IndentationError: unexpected indent (1133524161.py, line 3)

Note: The percentage_range parameter in this function could be something like range(-50, 51, 5), which would test each feature by decreasing and increasing it by 5% increments, up to 50%.

Providing Recommendations: Use the test_adjustments function to provide recommendations on how to improve a song.

In [None]:
# song_features = {'time_signature': 4.0, 'chorus_hit': 24.30824, 'sections': 7.0,
#                 "danceability": 0.0, "energy": 0.172, "loudness":-14.430,
#                   "speechiness": 0.0403, "acousticness":0.4900, "instrumentalness": 0.0000,
#                     "liveness": 0.0779, "valence": 0.8450, "tempo": 185.655, "track_second": 173.533}  # example song features

song_features = {'time_signature': 0.0, 'chorus_hit': 0, 'sections': 0,
                "danceability": 0, "energy": 0, "loudness":0.0,
                  "speechiness": 0.0, "acousticness":0.0, "instrumentalness": 0.0,                     
                  "liveness": 0.0, "valence": 0.0, "tempo": 0, "track_second": 0}  # example song features


recommendations = test_adjustments(song_features, range(0, 21, 5))

for feature, change in recommendations.items():
    if change > 0:
        print(f"Increase {feature} by {change}% for a higher probability of being a hit.")
    elif change < 0:
        print(f"Decrease {feature} by {-change}% for a higher probability of being a hit.")
    else:
        print(f"{feature} is optimal as it is.")


Decrease time_signature by 20% for a higher probability of being a hit.
Decrease chorus_hit by 20% for a higher probability of being a hit.
Decrease sections by 20% for a higher probability of being a hit.
Decrease danceability by 20% for a higher probability of being a hit.
Decrease energy by 20% for a higher probability of being a hit.
Decrease loudness by 20% for a higher probability of being a hit.
Decrease speechiness by 20% for a higher probability of being a hit.
Decrease acousticness by 20% for a higher probability of being a hit.
Decrease instrumentalness by 20% for a higher probability of being a hit.
Decrease liveness by 20% for a higher probability of being a hit.
Decrease valence by 20% for a higher probability of being a hit.
Decrease tempo by 20% for a higher probability of being a hit.
Decrease track_second by 20% for a higher probability of being a hit.

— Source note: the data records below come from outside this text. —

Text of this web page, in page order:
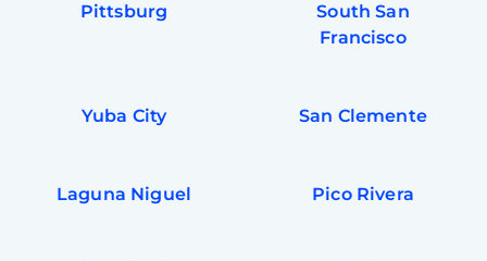
Pittsburg
South San
Francisco
Yuba City San Clemente
Laguna Niguel Pico Rivera
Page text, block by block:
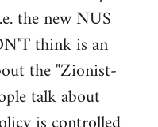
the new NUS
think is an
the "Zionist-
talk about
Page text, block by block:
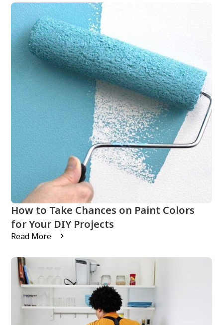
How to Take Chances on Paint Colors
for Your DIY Projects
Read More
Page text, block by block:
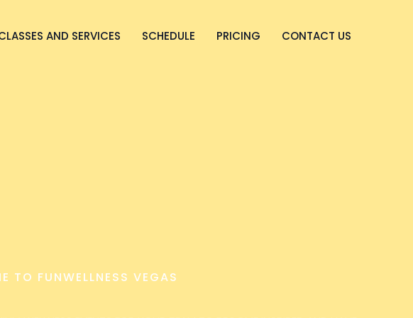
AND SERVICES SCHEDULE PRICING CONTACT US
TO FUNWELLNESS VEGAS
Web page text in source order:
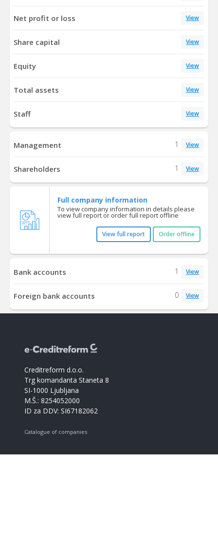
Net profit or loss View
Share capital View
Equity View
Total assets View
Staff View
Management 1 View
Shareholders 1 View
Full company information
To view company information in details please
view full report or order full report offline
View full report Order offline
Bank accounts 1 View
Foreign bank accounts 0 View
Creditreform d.o.o.
Trg komandanta Staneta 8
SI-1000 Ljubljana
M.Š.: 8254052000
ID za DDV: SI67182062
Catalogue of companies
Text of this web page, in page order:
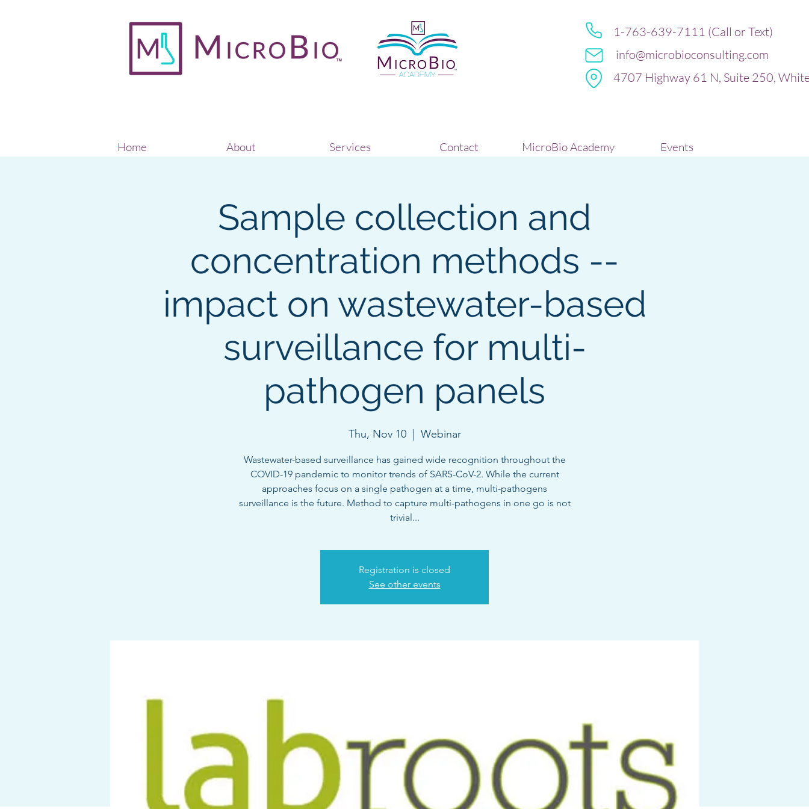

This will provide specific, actionable recommendations on how to adjust each song feature for a higher probability of being a hit, according to your prediction model. However, keep in mind that the model's performance and recommendations will only be as good as the data it was trained on. Always use a variety of data sources and constantly update your model for the best results.